English artist and sculptor (1903–1975)

Dame Jocelyn Barbara Hepworth (10 January 1903 – 20 May 1975) was an English sculptor. Her work exemplifies Modernism and in particular modern sculpture. Along with artists such as Ben Nicholson and Naum Gabo, Hepworth was a leading figure in the colony of artists who resided in St Ives during the Second World War.

Born in Wakefield, Yorkshire, Hepworth studied at Leeds School of Art and the Royal College of Art in the 1920s. She married the sculptor John Skeaping in 1925. In 1931 she fell in love with the painter Ben Nicholson, and in 1933 divorced Skeaping. At this time she was part of a circle of modern artists centred on Hampstead, London, and was one of the founders of the art movement Unit One.

At the beginning of the Second World War Hepworth and Nicholson moved to St Ives, Cornwall, where she would remain for the rest of her life. Best known as a sculptor, Hepworth also produced drawings – including a series of sketches of operating rooms following the hospitalisation of her daughter in 1944 – and lithographs. She died in a fire at her studio in 1975.

==Biography==
===Early life===
Jocelyn Barbara Hepworth was born on 10 January 1903 in Wakefield, West Riding of Yorkshire, the eldest child of Gertrude and Herbert Hepworth. Her father was a civil engineer for the West Riding County Council, who in 1921 advanced to the role of county surveyor. Hepworth attended Wakefield Girls' High School, where she was awarded music prizes at the age of 12 and won a scholarship to study at the Leeds School of Art from 1920. It was there that she met her fellow Yorkshireman, Henry Moore. They became friends and established a friendly rivalry that lasted professionally for many years.

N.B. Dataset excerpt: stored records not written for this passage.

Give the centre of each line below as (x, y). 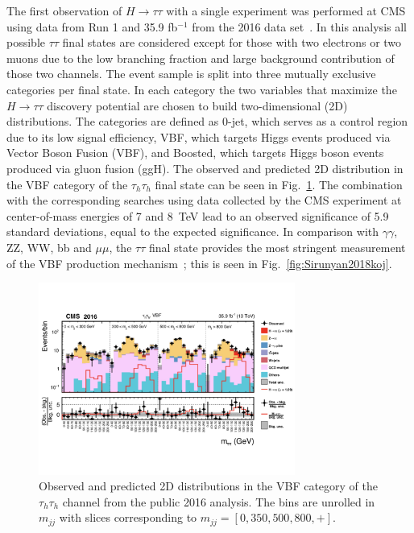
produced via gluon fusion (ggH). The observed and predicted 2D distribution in (205, 168)
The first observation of (64, 10)
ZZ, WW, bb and (49, 247)
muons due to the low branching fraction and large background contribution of (201, 58)
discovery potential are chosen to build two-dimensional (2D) (197, 105)
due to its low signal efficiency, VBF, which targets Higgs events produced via (199, 136)
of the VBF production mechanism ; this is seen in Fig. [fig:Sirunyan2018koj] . (199, 263)
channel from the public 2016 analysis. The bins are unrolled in (219, 501)
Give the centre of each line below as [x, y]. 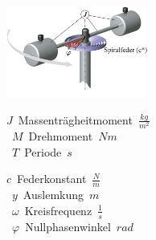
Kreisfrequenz [58, 210]
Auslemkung [53, 195]
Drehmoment [61, 136]
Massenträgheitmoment [75, 119]
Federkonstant [52, 179]
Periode [43, 151]
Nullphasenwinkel [68, 226]
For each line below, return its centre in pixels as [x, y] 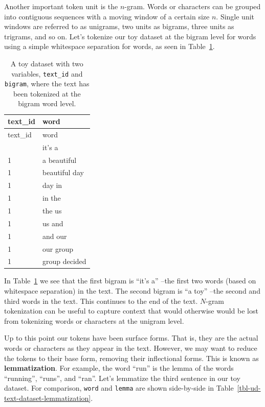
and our [54, 236]
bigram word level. [47, 103]
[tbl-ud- [249, 388]
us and [53, 223]
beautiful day [63, 172]
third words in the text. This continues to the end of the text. [101, 301]
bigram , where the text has [47, 83]
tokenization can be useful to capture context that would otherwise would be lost [131, 311]
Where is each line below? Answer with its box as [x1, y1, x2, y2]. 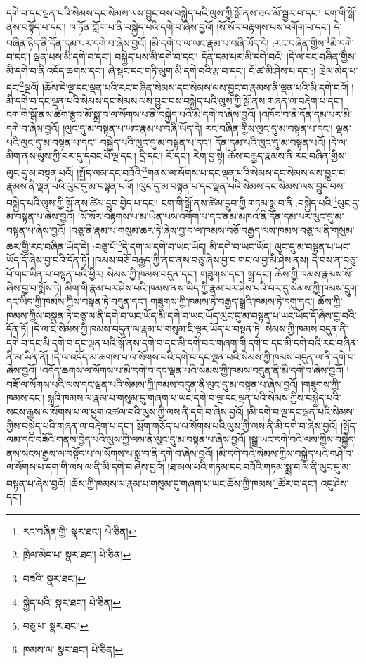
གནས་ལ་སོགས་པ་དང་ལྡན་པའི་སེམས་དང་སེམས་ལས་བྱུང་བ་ [147, 165, 348, 179]
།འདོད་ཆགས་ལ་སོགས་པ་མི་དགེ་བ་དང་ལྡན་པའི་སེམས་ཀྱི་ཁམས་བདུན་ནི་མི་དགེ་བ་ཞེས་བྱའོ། [39, 363, 344, 378]
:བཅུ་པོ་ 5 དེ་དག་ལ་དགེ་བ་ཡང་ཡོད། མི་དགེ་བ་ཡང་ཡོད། [92, 237, 272, 253]
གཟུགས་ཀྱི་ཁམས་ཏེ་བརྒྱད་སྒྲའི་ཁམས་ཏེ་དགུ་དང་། [150, 294, 315, 309]
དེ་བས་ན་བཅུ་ [311, 253, 358, 267]
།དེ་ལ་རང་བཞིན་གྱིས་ [286, 49, 357, 64]
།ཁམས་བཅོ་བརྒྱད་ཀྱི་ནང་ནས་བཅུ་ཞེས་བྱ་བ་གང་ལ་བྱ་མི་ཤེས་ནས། [92, 253, 308, 267]
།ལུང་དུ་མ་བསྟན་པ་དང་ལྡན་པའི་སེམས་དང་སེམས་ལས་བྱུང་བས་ [136, 179, 346, 193]
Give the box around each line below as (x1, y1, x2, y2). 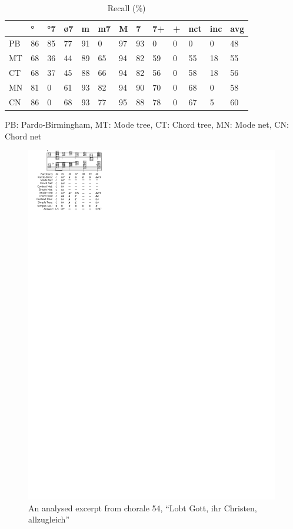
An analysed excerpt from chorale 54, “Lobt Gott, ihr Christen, (28, 501, 257, 514)
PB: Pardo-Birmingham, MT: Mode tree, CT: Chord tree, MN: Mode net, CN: (5, 118, 289, 130)
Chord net (5, 129, 42, 142)
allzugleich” (28, 513, 69, 525)
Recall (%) (107, 2, 146, 14)
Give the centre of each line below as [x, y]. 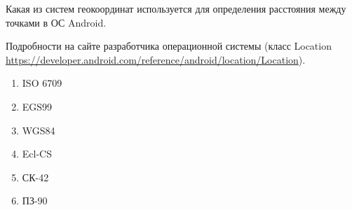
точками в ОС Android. [56, 22]
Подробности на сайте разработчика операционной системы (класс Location [169, 46]
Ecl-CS [37, 154]
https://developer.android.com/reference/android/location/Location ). [156, 59]
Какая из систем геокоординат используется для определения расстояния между [176, 8]
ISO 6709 [42, 83]
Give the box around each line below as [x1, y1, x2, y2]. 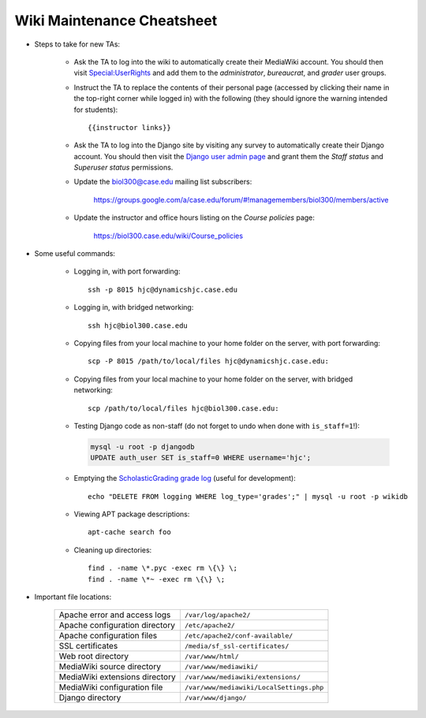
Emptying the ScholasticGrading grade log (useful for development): [73, 474, 296, 483]
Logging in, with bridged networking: [73, 303, 194, 312]
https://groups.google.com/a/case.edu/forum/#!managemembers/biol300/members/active [93, 195, 390, 204]
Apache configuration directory [58, 619, 175, 631]
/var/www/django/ [184, 694, 247, 701]
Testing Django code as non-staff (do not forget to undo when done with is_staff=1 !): [73, 421, 361, 430]
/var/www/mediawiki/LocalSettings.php [184, 683, 324, 691]
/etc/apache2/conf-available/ [184, 631, 293, 640]
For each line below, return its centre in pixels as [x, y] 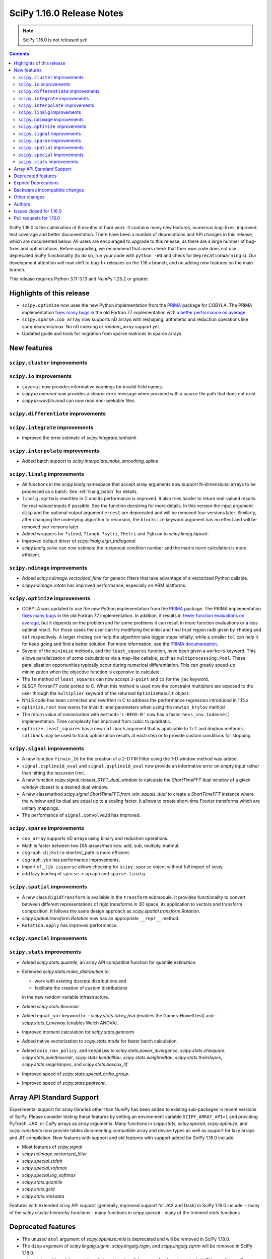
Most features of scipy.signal [52, 1147]
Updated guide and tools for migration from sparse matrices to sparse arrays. [102, 333]
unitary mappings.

Despite the difficulties of attempting to gain a position in what was a male-dominated environment, Hepworth successfully won a county scholarship to attend the Royal College of Art (RCA) in London and studied there from 1921 until she was awarded the diploma of the Royal College of Art in 1924.

===Early career===

Barbara Hepworth, Pierced Form, 1932 (pink alabaster, original destroyed c. 1944)

Following her studies at the RCA, Hepworth travelled to Florence, Italy, in 1924 on a West Riding Travel Scholarship. Hepworth was also the runner-up for the Prix-de-Rome, which the sculptor John Skeaping won. After travelling with him to Siena and Rome, Hepworth married Skeaping in May 1925 in Florence. In Italy, Hepworth learned how to carve marble from sculptor Giovanni Ardini. Hepworth and Skeaping returned to London in 1926, where they exhibited their works together from their flat. Their son Paul was born in London in 1929. In 1931, Hepworth met and fell in love with abstract painter Ben Nicholson; however, both were still married at the time. Hepworth filed for divorce from Skeaping that year; they were divorced in March 1933.

Her early work was highly interested in abstraction and art movements on the continent. In 1931, Hepworth was the first to sculpt the pierced figures that are characteristic of both her own work and, later, that of Henry Moore. They would lead in the path to modernism in sculpture. In 1933, Hepworth travelled with Nicholson to France, where they visited the studios of Jean Arp, Pablo Picasso, and Constantin Brâncuși. Hepworth later became involved with the Paris-based art movement, Abstraction-Création. In 1933, Hepworth co-founded the Unit One art movement with Nicholson and Paul Nash, the critic Herbert Read, and the architect Wells Coates. The movement sought to unite Surrealism and abstraction in British art.

Hepworth also helped raise awareness of continental artists amongst the British public. In 1937, she designed the layout for Circle: An International Survey of Constructivist Art, a 300-page book that surveyed Constructivist artists and that was published in London and edited by Nicholson, Naum Gabo, and Leslie Martin.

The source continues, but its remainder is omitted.